4. A method of processing a detachable and re-editable audio signal as claimed in any one of claims 1 to 3, wherein part or all of the input PCM signal is derived from recording device input or local storage or network input or any combination of the three inputs.

5. A method of processing a detachable and re-editable audio signal as claimed in any one of claims 1-3, wherein the auxiliary data is a down-mix scheme of the audio track, spatial location information, spatial track information, reverberation parameters, equalizer parameters.

6. A method of processing a detachable and re-editable audio signal as claimed in any one of claims 1 to 3, wherein the auxiliary data is applied to all or part of the tracks of the set of tracks.
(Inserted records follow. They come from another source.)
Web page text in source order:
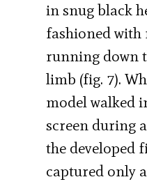
in snug black
fashioned with
running down
limb (fig. 7).
model walked
screen during
the developed
captured only
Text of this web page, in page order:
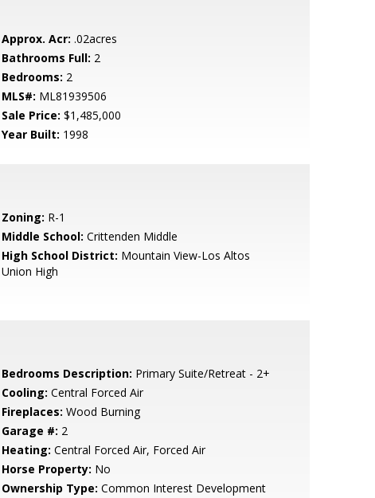
Approx. Acr: .02acres
Bathrooms Full: 2
Bedrooms: 2
MLS#: ML81939506
Sale Price: $1,485,000
Year Built: 1998
Zoning: R-1
Middle School: Crittenden Middle
High School District: Mountain View-Los Altos
Union High
Bedrooms Description: Primary Suite/Retreat - 2+
Cooling: Central Forced Air
Fireplaces: Wood Burning
Garage #: 2
Heating: Central Forced Air, Forced Air
Horse Property: No
Ownership Type: Common Interest Development
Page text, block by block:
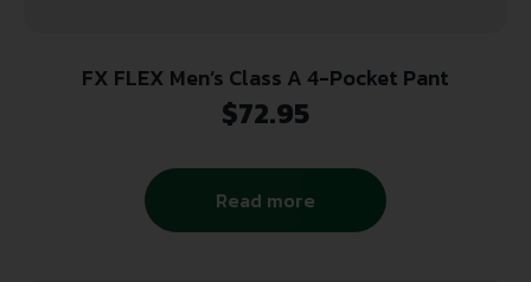
FX FLEX Men’s Class A 4-Pocket Pant
$72.95
Read more
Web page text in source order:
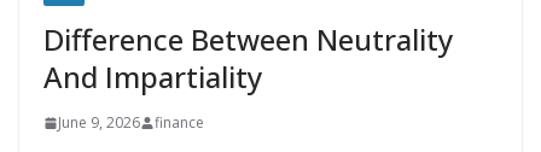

7. A method of processing a detachable and re-editable audio signal as claimed in any one of claims 1 to 3, wherein the auxiliary data is fixed or time-dependent.

8. A processing apparatus for detachable and re-editable audio signals, comprising:

the audio coding module is used for coding the audio track set C1 'and the auxiliary data set E1' to obtain a compressed sound signal S _q '；

The device also comprises a decoding module, wherein the decoding module comprises an audio decoding unit, and a PCM signal which is stored locally or input by a network is obtained by decoding a compressed audio signal through the audio decoding unit;

the decoding module further includes an auxiliary data decoding unit by which the auxiliary data is obtained by decoding the compressed audio signal.

9. The apparatus for processing a detachable and re-editable audio signal according to claim 8, wherein the audio input module further comprises an auxiliary data input unit for inputting m2 auxiliary data, m2 being greater than 0, the auxiliary data set e1= { E _1j },0≤j≤m2-1；

10. The apparatus according to claim 9, wherein the audio editing module further comprises an auxiliary data editing unit that adds, deletes or replaces or any combination of the three ways to the auxiliary data set to obtain a new auxiliary data set.

11. A processing apparatus for detachable and re-editable audio signals according to any one of claims 8 to 10, wherein the PCM signal input by the PCM input unit is partly or wholly from a recording device input or a local storage or a network input or any combination of the three inputs.